Authors show how to improve the yield of MeX from CH4 activation catalysts from 12% to 90% through the use of “”capping arene”” ligands. Four (FP)RhIII(Me)(TFA)2 {FP = “”capping arene”” ligands, including 8,8′-(1,2-phenylene)diquinoline (6-FP), 8,8′-(1,2-naphthalene)diquinoline (6-NPFP), 1,2-bis(N-7-azaindolyl)benzene (5-FP), and 1,2-bis(N-7-azaindolyl)naphthalene (5-NPFP)} complexes. These complexes and (dpe)RhIII(Me)(TFA)2 (dpe = 1,2-di-2-pyridylethane) were synthesized and tested for their performance in reductive elimination of MeX (X = TFA or halide). The FP ligands were used with the goal of blocking a coordination site to destabilize the RhIII complexes and facilitate MeX reductive elimination. On the basis of single-crystal x-ray diffraction studies, the 6-FP and 6-NPFP ligated Rh complexes have Rh-arene distances shorter than those of the 5-FP and 5-NPFP Rh complexes; thus, it is expected that the Rh-arene interactions are weaker for the 5-FP complexes than for the 6-FP complexes.

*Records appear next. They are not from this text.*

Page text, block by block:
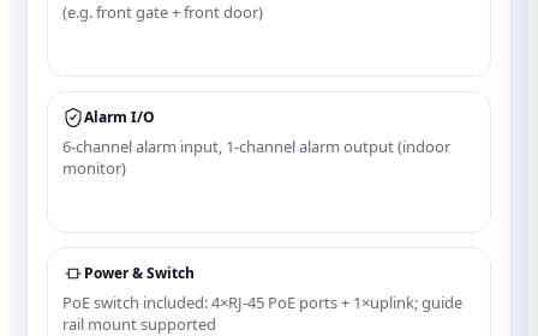
(e.g. front gate + front door)
Alarm I/O
6-channel alarm input, 1-channel alarm output (indoor
monitor)
Power & Switch
PoE switch included: 4×RJ‑45 PoE ports + 1×uplink; guide
rail mount supported
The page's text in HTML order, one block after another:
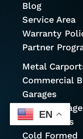
Blog
Service Area
Warranty
Partner
Metal
Commercial
Garages
Prefab
Metal Barns
Cold Formed
EN
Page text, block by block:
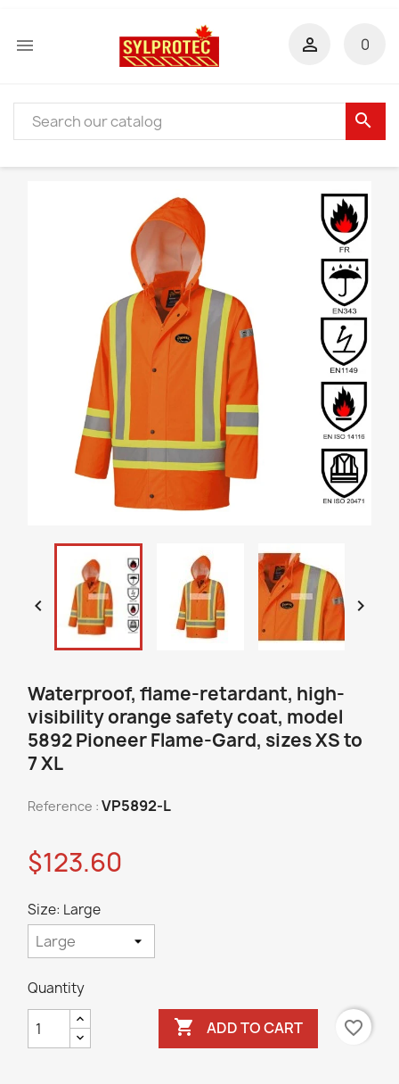
 0

search
 
Waterproof, flame-retardant, high-
visibility orange safety coat, model
5892 Pioneer Flame-Gard, sizes XS to
7 XL
Reference : VP5892-L
$123.60
Size: Large
Quantity
 ADD TO CART favorite_border
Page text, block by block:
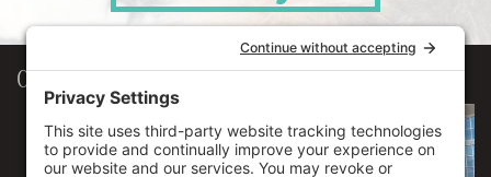
Our Workplace
906 Spencer Street, Suite 206
Syracuse ,NY13204
315.471.7700
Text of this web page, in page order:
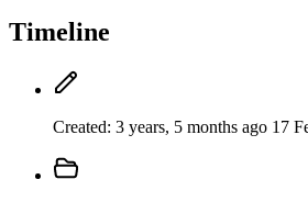
Timeline
Created: 3 years, 5 months ago 17
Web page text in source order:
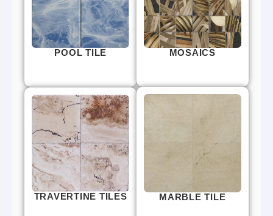
POOL TILE MOSAICS
TRAVERTINE TILES MARBLE TILE
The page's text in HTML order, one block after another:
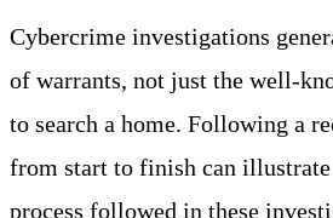
Cybercrime investigations
of warrants, not just the well-
to search a home. Following a
from start to finish can illustrate
process followed in these
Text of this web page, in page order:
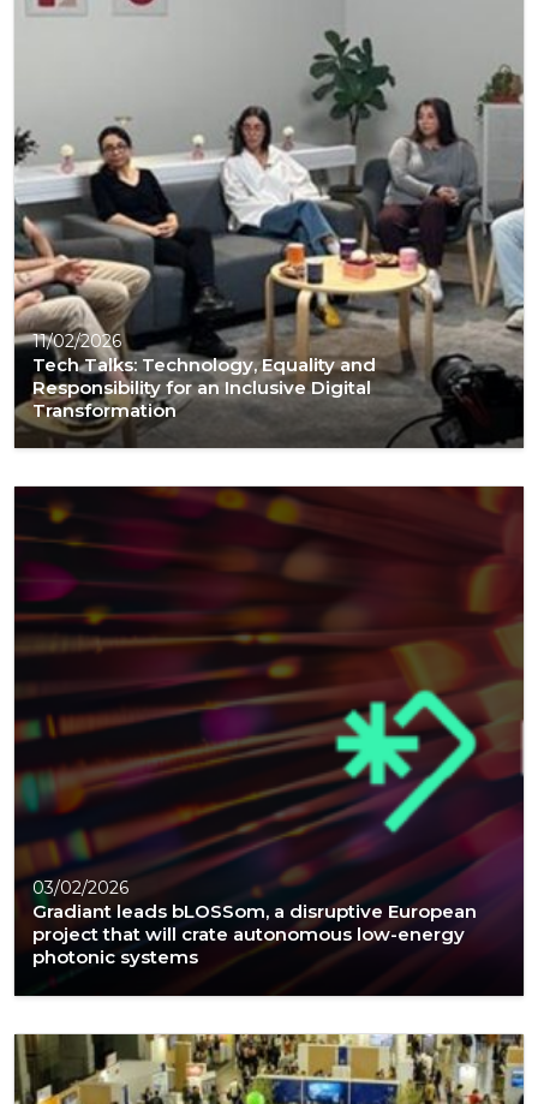
11/02/2026
Tech Talks: Technology, Equality and
Responsibility for an Inclusive Digital
Transformation
03/02/2026
Gradiant leads bLOSSom, a disruptive European
project that will crate autonomous low-energy
photonic systems
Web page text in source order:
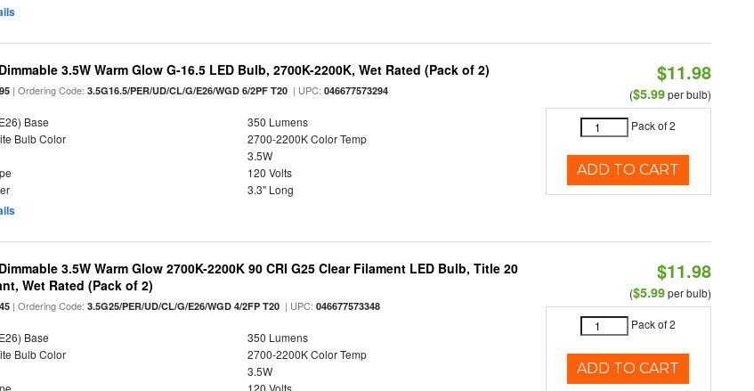
3.5W Warm Glow G-16.5 LED Bulb, 2700K-2200K, Wet Rated (Pack of 2)
| Ordering Code:3.5G16.5/PER/UD/CL/G/E26/WGD 6/2PF T20 | UPC:046677573294
Base
350 Lumens
Bulb Color
2700-2200K Color Temp
3.5W
120 Volts
3.3" Long
$11.98
($5.99per bulb)
Pack of 2
ADD TO CART
3.5W Warm Glow 2700K-2200K 90 CRI G25 Clear Filament LED Bulb, Title 20
Wet Rated (Pack of 2)
| Ordering Code:3.5G25/PER/UD/CL/G/E26/WGD 4/2FP T20 | UPC:046677573348
Base
350 Lumens
Bulb Color
2700-2200K Color Temp
3.5W
120 Volts
$11.98
($5.99per bulb)
Pack of 2
ADD TO CART
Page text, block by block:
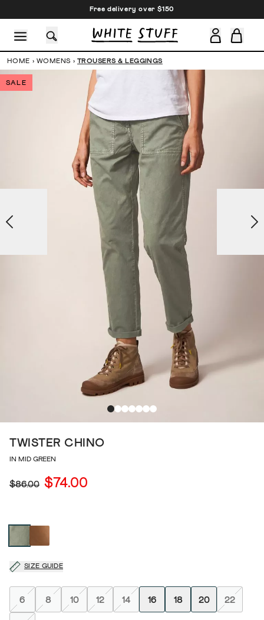
Free delivery over $150
SHOES HOLIDAY OTHER STUFF
HOME › WOMENS › TROUSERS & LEGGINGS
SALE
TWISTER CHINO
IN MID GREEN
$86.00 $74.00
SIZE GUIDE
6 8 10 12 14 16 18 20 22
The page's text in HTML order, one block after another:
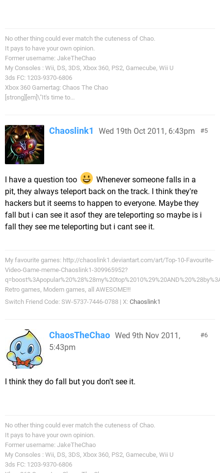
No other thing could ever match the cuteness of Chao.
It pays to have your own opinion.
Former username: JakeTheChao
My Consoles : Wii, DS, 3DS, Xbox 360, PS2, Gamecube, Wii U
3ds FC: 1203-9370-6806
Xbox 360 Gamertag: Chaos The Chao
[strong][em]\"It's time to...
5
Chaoslink1 Wed 19th Oct 2011, 6:43pm
I have a question too
Whenever someone falls in a
pit, they always teleport back on the track. I think they're
hackers but it seems to happen to everyone. Maybe they
fall but i can see it asof they are teleporting so maybe is i
fall they see me teleporting but i cant see it.
My favourite games: http://chaoslink1.deviantart.com/art/Top-10-Favourite-
Video-Game-meme-Chaoslink1-309965952?
Retro games, Modern games, all AWESOME!!!
Switch Friend Code: SW-5737-7446-0788 | X: Chaoslink1
6
ChaosTheChao Wed 9th Nov 2011,
5:43pm
I think they do fall but you don't see it.
No other thing could ever match the cuteness of Chao.
It pays to have your own opinion.
Former username: JakeTheChao
My Consoles : Wii, DS, 3DS, Xbox 360, PS2, Gamecube, Wii U
3ds FC: 1203-9370-6806

Consistent with authors hypothesis, the 5-FP and 5-NPFP RhIII complexes demonstrate improved performance (from 12% to ~60% yield) in the reductive elimination of MeX. The reductive elimination of MeX from (FP)RhIII(Me)(TFA)2 can be further improved by the use of chem. oxidants. For example, the addition of 2 equivalent of AgOTf leads to 87(2)% yield of MeTFA and can be achieved in CD3CN at 90° using (5-FP)Rh(Me)(TFA)2. The experimental process involved the reaction of Oxetan-3-ol(cas: 7748-36-9Recommanded Product: 7748-36-9)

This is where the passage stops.